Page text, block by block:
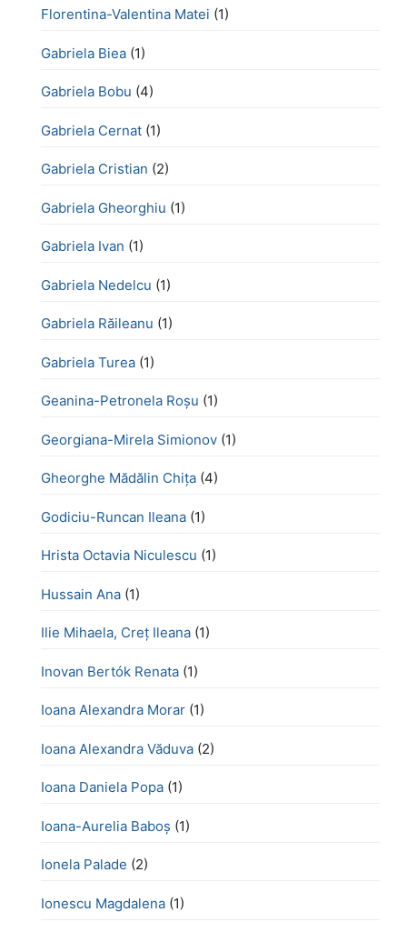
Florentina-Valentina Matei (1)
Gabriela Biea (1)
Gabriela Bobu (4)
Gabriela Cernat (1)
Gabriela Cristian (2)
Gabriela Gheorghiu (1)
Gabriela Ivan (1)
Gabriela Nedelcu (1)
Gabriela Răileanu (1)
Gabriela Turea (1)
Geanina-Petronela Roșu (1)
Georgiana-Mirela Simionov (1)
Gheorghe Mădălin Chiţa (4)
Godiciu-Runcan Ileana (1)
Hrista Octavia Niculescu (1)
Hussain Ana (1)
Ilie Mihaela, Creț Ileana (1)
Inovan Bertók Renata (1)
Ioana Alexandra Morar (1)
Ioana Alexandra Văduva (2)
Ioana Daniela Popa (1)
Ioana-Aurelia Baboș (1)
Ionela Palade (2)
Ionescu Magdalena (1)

- _ACTIVITY_
Return, word for word, every line from the line with "Ioana Alexandra Morar (1)" to the final line of the data.

- _EXERCISE OUTPUT_
Ioana Alexandra Morar (1)
Ioana Alexandra Văduva (2)
Ioana Daniela Popa (1)
Ioana-Aurelia Baboș (1)
Ionela Palade (2)
Ionescu Magdalena (1)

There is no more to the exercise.